### DIRECTIONS
Using the records that follow, copy every line containing the word "Tree".

### SOURCE MATERIAL
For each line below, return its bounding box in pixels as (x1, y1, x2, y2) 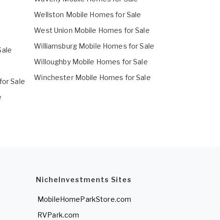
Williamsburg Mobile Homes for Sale (34, 42, 154, 51)
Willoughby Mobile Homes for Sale (34, 57, 148, 66)
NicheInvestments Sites (36, 175, 132, 184)
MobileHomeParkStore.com (37, 195, 132, 204)
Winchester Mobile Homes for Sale (34, 73, 151, 82)
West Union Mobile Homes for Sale (34, 26, 150, 35)
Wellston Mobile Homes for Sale (34, 10, 141, 19)
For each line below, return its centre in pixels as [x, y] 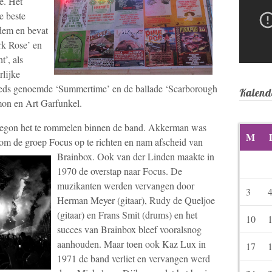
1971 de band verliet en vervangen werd [134, 258]
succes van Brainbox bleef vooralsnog [129, 229]
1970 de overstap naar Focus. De [120, 171]
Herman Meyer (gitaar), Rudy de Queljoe [136, 200]
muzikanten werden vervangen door [126, 185]
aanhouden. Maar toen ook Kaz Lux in [131, 243]
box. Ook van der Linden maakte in [146, 156]
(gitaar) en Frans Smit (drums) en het [127, 214]
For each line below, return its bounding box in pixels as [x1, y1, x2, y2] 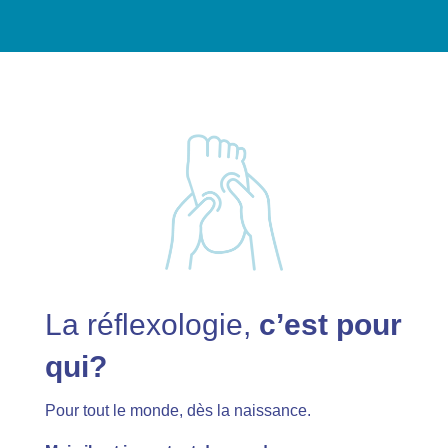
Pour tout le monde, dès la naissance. [44, 401, 311, 419]
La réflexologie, [44, 307, 259, 341]
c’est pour [258, 307, 402, 341]
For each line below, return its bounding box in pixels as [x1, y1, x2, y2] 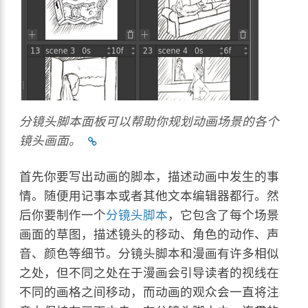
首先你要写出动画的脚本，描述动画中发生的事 [19, 169, 280, 184]
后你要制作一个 [19, 208, 107, 223]
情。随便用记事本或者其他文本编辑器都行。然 [19, 188, 280, 203]
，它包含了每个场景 [168, 208, 280, 223]
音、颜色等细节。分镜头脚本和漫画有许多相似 [19, 246, 280, 261]
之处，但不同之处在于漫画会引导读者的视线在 [19, 265, 280, 280]
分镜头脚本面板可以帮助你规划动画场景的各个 [19, 114, 280, 129]
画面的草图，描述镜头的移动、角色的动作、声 [19, 227, 280, 242]
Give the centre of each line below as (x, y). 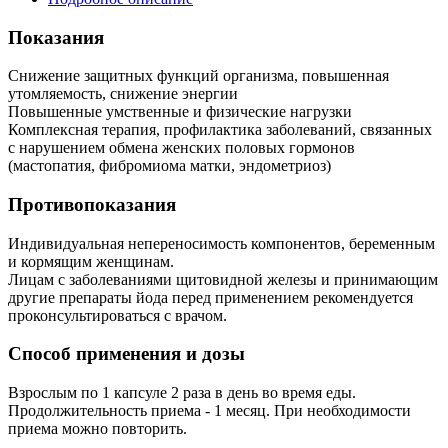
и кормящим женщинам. (91, 261)
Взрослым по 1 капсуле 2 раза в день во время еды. (182, 393)
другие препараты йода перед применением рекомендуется (210, 297)
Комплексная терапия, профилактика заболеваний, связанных (220, 130)
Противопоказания (92, 205)
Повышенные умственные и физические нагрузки (180, 112)
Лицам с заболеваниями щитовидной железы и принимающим (223, 279)
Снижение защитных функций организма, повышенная (198, 76)
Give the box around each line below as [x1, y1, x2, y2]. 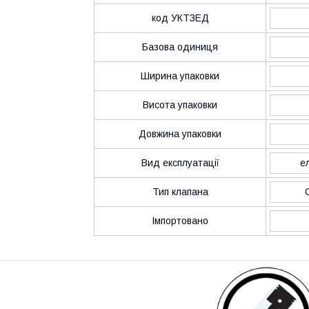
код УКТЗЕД [151, 12, 209, 23]
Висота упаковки [143, 99, 217, 110]
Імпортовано [152, 215, 208, 226]
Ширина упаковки [141, 70, 219, 81]
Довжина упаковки [139, 128, 221, 139]
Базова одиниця [142, 41, 218, 52]
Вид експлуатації [141, 157, 219, 168]
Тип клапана [152, 186, 208, 197]
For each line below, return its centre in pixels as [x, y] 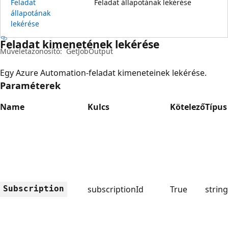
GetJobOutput [90, 51]
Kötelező [188, 107]
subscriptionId [116, 189]
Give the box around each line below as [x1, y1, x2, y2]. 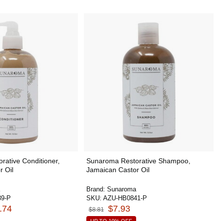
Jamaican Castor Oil [86, 166, 149, 174]
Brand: [86, 185, 107, 193]
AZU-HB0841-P [103, 194, 147, 202]
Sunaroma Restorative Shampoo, [86, 157, 190, 165]
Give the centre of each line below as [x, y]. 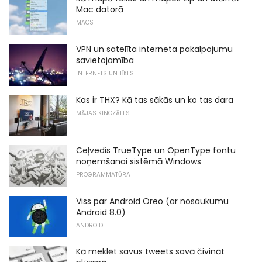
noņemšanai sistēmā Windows [139, 162]
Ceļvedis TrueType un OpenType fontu [156, 151]
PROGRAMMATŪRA [103, 175]
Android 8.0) [101, 212]
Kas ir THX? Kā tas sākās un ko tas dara [155, 100]
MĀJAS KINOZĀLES [103, 113]
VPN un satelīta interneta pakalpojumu [154, 49]
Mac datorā [100, 10]
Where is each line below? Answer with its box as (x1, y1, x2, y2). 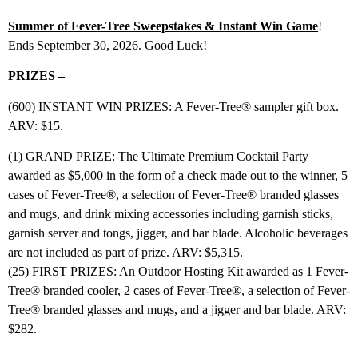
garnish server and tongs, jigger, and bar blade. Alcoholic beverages (8, 226, 348, 241)
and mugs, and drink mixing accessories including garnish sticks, (8, 207, 333, 221)
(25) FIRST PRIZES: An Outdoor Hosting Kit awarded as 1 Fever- (8, 265, 348, 279)
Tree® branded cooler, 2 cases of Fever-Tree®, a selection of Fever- (8, 284, 350, 298)
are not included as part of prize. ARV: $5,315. (8, 245, 243, 260)
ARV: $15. (8, 118, 63, 133)
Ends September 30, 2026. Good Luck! (8, 38, 207, 53)
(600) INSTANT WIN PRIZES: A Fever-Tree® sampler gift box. (8, 99, 339, 113)

### FINISHED EXERCISE
Tree® branded cooler, 2 cases of Fever-Tree®, a selection of Fever- (8, 284, 350, 298)
(600) INSTANT WIN PRIZES: A Fever-Tree® sampler gift box. (8, 99, 339, 113)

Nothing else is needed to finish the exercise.